I've noticed that "empty" spot too, but it has never bothered me at all. My thumb just kind of floats above it...even when moving side to side out of the saddle. Maybe you need to put some miles to get used to it.

I came from Shimano and I found the SRAM ergonomics are much better for me vs the Shimano. I like the wider stumpy hoods and find it much easier to brake on the hoods and drops. I also like the flat transition from the bar top to the hoods.


----------



## Ray_from_SA (Jun 15, 2005)

I have 2010 Force and find them plenty comfortable, including the resting spot for my thumb.

Personally, I find the SRAM hoods more comfortable than the Shimano I came from, but everyone is different, some folks prefer the Shimano and others Campy.
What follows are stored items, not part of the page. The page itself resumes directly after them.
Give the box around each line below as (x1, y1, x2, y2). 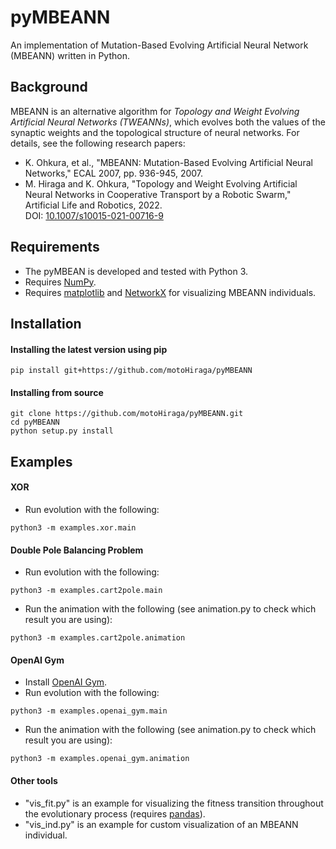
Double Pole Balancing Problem (10, 544, 144, 556)
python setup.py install (10, 426, 114, 436)
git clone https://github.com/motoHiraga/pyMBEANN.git (10, 409, 244, 419)
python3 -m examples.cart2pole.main (10, 586, 163, 596)
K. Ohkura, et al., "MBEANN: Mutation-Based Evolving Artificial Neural (24, 156, 313, 168)
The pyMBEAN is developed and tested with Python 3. (24, 265, 249, 277)
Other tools (10, 774, 58, 786)
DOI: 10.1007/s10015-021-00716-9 (24, 209, 164, 221)
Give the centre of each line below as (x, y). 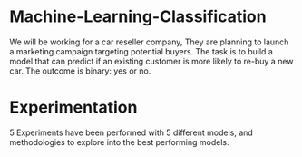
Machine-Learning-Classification (138, 17)
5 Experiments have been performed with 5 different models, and (132, 132)
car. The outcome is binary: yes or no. (80, 71)
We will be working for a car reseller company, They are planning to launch (149, 42)
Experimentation (73, 108)
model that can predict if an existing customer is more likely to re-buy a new (151, 61)
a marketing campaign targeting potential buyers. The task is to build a (141, 51)
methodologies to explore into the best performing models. (119, 142)

Keep in mind, one persons comfortable may be anothers uncomfortable

An alternative is to see if you can find some Hudz hoods which fit Force and may be more comfortable for you.


----------



## jemsurvey (Aug 2, 2009)

I, too think they are great....much more comfortable than the Shimano's I was using....


----------



## AvantDale (Dec 26, 2008)

Ray_from_SA said:


> An alternative is to see if you can find some Hudz hoods which fit Force and may be more comfortable for you.


Are the Hudz padded different...different density?


----------



## Ray_from_SA (Jun 15, 2005)

AvantDale said:


> Are the Hudz padded different...different density?


They offer some different shapes and rubber compounds, as well as some color options.

http://www.grabthehudz.com/products_sram.html


----------



## hunstamash (Jan 27, 2010)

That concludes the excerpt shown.